In the process S20, the point cloud data processing apparatus A updates the loop counter RC by incrementing it by 1 (RC←RC+1) by the loss determination interpolation unit 23 .

In the processing S21, the point cloud data processing apparatus A determines whether or not the loop counter RC has reached the upper limit by the loss determination interpolating section 23 . As a result of this determination, when the loop counter RC reaches the upper limit (Yes), the point cloud data processing apparatus A next executes processing S22. In addition, it replaces with execution of process S22, and process S30 may be performed. On the other hand, if the result of the determination is that the loop counter RC has not reached the upper limit value (No), the point cloud data processing apparatus A returns the process to step S14. These processes S20 and S21 prevent the loss determination interpolation process from being infinitely repeated. The upper limit value of the loop counter RC is appropriately set in advance using, for example, a plurality of samples of three-dimensional point cloud data.
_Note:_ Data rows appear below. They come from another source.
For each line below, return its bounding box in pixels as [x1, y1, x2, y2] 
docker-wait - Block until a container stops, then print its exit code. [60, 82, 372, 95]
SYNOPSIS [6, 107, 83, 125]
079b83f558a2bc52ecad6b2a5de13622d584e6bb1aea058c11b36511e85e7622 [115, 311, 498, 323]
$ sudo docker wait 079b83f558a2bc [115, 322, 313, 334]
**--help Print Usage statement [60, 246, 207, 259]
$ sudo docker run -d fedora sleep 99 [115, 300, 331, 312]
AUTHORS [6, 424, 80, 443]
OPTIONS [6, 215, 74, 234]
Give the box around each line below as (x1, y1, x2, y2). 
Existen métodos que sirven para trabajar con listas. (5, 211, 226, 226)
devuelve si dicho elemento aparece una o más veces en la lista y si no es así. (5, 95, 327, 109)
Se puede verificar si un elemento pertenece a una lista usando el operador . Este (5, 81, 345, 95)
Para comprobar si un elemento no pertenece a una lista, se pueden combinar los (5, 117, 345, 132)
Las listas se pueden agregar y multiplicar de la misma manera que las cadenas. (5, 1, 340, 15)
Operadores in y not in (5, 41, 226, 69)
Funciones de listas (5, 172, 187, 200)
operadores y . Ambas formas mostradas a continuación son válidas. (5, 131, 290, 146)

In the process S22, the point cloud data processing device A uses the outlier determination removal unit 24 of the control processing unit 2 to calculate the average value of the differences in the outlier determination removal process (difference average calculation) target data ( Data for starting the difference average calculation (start target data) is set from each data of the three-dimensional point cloud data as the difference average calculation target data.

Subsequently, the point cloud data processing apparatus A uses the outlier determination/removal unit 24 to perform difference average calculation on the difference average calculation target data (S23).
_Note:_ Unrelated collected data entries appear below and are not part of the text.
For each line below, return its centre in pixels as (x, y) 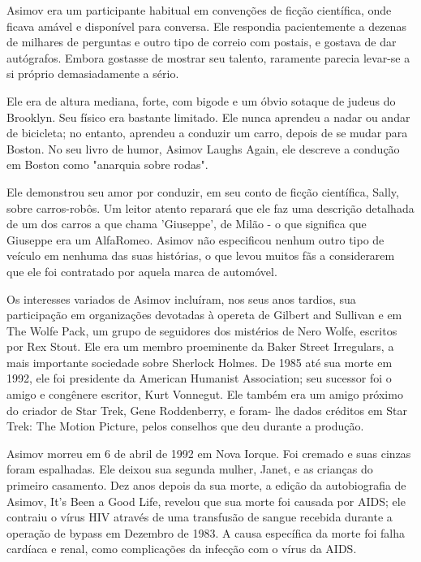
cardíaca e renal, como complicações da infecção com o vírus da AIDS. (182, 549)
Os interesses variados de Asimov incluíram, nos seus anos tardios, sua (181, 298)
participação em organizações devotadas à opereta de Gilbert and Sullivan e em (204, 315)
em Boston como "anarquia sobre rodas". (107, 164)
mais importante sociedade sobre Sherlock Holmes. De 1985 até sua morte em (200, 362)
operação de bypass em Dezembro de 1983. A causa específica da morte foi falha (206, 532)
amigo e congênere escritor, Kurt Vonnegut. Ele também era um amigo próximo (205, 394)
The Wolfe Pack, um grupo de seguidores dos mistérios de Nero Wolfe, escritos (202, 330)

Subsequently, the point cloud data processing apparatus A determines whether or not the difference average calculation target data is the last difference average target data for ending the difference average calculation by the outlier determination removing unit 24 . As a result of this determination, if the difference average target data is the last difference average target data (Yes), the point cloud data processing apparatus A next executes processing S26. On the other hand, if the result of the determination is that the data subject to difference average calculation is not the last data subject to difference average calculation (No), the point cloud data processing apparatus A causes the outlier determination removal unit 24 to perform difference average calculation. The target data is set as the data to be subjected to the difference average calculation next (S25), and then the process returns to the process S23. Thereby, the difference average calculation is sequentially performed for each of all the data in the three-dimensional point group data from the start target data to the last difference average calculation target data.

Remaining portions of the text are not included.